══ Data shown

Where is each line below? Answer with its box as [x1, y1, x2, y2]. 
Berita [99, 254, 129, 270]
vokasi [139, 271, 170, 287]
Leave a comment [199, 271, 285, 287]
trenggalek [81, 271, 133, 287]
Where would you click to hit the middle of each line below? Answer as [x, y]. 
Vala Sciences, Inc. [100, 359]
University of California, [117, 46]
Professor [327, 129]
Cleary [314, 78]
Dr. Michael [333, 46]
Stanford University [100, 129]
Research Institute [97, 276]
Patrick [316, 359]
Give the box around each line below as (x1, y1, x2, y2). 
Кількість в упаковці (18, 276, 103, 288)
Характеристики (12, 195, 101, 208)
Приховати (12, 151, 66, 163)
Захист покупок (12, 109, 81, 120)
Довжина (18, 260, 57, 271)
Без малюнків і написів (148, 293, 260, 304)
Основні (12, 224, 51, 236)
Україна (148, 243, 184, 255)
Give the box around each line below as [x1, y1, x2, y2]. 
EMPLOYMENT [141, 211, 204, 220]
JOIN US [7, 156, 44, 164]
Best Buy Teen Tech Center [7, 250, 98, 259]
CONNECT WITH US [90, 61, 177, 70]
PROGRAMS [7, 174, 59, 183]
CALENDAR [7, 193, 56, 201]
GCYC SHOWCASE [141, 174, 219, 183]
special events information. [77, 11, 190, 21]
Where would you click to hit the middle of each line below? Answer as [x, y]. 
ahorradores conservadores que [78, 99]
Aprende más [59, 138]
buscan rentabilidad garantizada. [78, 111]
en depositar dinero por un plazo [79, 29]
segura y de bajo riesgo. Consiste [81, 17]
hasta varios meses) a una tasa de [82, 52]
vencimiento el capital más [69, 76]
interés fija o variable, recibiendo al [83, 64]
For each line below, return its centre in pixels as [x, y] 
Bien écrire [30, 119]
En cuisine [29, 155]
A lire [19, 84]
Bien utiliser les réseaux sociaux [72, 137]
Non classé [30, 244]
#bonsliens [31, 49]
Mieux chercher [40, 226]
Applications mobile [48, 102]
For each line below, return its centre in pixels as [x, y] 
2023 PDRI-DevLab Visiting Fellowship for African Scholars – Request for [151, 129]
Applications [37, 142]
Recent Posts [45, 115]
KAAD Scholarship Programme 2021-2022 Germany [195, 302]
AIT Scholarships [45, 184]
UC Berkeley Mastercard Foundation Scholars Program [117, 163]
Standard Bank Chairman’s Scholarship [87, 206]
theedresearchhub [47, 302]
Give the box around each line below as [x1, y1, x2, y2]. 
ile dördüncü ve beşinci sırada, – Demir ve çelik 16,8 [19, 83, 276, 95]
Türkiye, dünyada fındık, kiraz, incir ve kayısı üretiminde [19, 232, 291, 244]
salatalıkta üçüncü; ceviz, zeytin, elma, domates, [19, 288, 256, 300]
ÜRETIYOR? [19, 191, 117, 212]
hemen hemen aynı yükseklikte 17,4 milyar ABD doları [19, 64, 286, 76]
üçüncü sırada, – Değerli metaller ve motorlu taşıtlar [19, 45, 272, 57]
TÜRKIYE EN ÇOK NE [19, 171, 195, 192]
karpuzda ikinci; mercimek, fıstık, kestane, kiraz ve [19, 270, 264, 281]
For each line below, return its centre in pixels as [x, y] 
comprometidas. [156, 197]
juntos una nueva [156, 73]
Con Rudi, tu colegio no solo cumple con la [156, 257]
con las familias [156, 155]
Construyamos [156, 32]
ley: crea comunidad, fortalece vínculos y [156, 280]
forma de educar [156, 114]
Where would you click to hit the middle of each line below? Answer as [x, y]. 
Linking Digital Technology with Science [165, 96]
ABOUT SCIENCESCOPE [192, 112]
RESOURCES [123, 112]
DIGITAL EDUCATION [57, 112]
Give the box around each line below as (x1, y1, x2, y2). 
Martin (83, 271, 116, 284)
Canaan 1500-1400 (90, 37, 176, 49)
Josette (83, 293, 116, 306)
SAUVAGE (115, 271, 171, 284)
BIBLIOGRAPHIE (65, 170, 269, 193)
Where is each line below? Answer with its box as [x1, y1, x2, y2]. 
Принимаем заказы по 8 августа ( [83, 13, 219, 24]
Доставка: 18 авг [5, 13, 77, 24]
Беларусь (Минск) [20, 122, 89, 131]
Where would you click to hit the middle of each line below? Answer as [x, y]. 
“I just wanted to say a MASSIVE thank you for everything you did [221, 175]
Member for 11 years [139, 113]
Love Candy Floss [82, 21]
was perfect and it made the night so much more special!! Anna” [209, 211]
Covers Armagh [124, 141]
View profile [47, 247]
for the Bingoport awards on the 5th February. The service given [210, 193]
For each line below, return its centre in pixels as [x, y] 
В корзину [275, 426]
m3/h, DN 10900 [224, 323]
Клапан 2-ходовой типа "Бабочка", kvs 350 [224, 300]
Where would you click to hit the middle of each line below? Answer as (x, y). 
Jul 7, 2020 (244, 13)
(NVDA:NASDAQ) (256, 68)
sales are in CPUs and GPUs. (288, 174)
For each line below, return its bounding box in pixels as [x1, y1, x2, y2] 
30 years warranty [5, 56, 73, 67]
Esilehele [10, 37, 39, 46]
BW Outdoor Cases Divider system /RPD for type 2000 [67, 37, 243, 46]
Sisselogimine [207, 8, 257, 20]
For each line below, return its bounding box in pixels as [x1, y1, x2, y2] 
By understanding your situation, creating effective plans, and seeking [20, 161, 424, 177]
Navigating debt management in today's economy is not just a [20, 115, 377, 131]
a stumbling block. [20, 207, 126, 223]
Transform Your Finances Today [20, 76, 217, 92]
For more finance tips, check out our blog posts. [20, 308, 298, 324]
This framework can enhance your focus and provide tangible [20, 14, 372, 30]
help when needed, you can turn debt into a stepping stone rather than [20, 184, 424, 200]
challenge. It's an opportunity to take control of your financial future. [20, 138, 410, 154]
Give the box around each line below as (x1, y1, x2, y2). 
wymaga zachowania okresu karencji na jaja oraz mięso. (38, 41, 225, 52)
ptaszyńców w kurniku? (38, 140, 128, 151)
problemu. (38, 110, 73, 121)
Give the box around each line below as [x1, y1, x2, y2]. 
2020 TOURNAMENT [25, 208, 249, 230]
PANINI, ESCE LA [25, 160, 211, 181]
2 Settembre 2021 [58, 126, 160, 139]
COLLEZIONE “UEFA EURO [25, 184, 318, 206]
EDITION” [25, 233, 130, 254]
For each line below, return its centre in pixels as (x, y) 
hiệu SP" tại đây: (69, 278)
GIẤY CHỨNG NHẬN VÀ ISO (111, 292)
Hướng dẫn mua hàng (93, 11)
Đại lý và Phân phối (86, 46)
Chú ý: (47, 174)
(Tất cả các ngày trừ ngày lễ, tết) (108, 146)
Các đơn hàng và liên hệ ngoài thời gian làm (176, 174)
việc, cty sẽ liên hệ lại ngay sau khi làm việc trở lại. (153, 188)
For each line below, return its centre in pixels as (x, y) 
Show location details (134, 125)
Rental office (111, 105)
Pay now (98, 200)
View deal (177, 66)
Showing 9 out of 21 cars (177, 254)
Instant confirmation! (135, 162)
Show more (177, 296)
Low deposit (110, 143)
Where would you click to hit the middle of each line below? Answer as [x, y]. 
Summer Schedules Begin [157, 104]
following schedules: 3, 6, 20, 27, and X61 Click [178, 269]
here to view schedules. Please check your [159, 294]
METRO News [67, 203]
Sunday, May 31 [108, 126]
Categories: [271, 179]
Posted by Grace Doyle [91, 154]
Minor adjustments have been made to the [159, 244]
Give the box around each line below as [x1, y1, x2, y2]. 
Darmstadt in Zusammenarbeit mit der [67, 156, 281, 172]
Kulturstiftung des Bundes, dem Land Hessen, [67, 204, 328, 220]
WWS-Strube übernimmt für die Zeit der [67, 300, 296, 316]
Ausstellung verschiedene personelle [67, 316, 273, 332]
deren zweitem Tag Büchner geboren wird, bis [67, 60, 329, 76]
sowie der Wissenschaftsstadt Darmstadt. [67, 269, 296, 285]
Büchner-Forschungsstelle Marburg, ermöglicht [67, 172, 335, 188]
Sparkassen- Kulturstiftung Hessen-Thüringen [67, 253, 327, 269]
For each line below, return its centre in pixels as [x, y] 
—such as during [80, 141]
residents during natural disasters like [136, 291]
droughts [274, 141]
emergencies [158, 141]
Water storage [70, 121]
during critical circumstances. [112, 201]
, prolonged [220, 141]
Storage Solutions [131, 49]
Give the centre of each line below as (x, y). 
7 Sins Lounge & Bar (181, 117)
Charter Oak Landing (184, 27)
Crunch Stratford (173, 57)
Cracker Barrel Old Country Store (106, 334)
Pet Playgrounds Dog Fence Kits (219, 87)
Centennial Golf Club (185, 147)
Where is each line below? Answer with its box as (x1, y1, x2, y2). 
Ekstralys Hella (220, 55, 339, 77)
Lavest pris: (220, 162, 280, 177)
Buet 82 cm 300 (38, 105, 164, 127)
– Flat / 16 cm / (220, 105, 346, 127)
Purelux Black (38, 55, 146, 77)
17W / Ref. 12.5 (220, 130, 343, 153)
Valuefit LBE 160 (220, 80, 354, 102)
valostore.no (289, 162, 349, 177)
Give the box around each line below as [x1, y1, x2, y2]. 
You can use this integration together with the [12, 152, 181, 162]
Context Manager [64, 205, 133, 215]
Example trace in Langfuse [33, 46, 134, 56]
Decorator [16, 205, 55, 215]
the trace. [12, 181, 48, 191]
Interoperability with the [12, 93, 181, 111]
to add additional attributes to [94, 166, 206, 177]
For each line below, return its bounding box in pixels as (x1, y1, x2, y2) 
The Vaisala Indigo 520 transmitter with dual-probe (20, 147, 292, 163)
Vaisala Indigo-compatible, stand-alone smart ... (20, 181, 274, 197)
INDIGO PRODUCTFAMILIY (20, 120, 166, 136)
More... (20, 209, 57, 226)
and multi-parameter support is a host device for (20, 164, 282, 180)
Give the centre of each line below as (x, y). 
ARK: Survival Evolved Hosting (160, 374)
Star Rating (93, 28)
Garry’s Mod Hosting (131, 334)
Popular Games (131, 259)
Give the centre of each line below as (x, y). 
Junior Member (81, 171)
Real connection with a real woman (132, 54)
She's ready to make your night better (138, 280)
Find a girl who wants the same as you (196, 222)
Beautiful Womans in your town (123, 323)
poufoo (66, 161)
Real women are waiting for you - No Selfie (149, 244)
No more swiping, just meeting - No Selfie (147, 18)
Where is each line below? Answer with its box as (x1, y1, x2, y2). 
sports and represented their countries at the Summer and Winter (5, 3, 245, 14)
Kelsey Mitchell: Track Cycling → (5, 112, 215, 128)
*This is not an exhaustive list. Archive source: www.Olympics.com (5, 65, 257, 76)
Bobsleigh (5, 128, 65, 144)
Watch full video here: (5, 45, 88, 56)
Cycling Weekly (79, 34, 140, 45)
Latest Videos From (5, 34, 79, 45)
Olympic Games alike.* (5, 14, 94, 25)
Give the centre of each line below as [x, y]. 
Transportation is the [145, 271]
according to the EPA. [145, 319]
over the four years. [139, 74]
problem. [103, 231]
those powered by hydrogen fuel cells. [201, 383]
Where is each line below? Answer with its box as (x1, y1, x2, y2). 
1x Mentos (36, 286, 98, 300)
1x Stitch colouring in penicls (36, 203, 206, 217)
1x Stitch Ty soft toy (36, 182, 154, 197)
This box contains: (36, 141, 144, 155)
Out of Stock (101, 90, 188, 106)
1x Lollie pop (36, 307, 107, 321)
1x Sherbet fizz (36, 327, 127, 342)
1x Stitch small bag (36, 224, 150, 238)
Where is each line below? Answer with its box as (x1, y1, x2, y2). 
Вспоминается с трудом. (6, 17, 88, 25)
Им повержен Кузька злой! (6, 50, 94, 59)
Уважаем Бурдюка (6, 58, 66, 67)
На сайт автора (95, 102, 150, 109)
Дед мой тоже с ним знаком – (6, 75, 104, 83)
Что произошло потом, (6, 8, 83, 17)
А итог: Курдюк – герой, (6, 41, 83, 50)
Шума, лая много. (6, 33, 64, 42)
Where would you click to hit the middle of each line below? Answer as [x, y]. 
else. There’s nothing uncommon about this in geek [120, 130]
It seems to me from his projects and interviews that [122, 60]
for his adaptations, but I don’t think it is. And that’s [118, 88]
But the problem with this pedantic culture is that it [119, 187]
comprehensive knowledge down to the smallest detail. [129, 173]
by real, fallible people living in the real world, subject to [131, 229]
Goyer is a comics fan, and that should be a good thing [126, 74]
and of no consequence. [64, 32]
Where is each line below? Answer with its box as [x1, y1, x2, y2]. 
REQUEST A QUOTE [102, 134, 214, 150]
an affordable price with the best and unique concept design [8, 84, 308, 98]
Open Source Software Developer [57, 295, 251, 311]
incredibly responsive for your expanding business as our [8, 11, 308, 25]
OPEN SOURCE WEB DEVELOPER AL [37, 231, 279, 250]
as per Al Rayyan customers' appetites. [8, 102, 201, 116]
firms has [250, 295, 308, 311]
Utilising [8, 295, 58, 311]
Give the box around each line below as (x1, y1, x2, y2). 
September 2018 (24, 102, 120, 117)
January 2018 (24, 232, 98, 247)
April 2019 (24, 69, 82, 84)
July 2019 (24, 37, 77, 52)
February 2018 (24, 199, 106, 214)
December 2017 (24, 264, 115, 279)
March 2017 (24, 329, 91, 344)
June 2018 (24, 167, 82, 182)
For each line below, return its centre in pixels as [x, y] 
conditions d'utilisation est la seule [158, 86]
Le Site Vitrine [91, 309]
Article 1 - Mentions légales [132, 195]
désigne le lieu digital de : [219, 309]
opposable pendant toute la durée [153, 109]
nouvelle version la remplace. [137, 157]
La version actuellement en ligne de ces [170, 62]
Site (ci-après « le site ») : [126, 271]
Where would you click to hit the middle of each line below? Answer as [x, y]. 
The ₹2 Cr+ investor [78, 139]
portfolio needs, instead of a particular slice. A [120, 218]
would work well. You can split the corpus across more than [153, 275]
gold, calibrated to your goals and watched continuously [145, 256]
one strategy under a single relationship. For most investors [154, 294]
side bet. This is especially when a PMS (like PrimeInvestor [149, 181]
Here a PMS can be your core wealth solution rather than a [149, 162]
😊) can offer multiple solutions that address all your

════

If a line of the material contains the word "üçüncü", count it; please reply with the total and nothing more.

2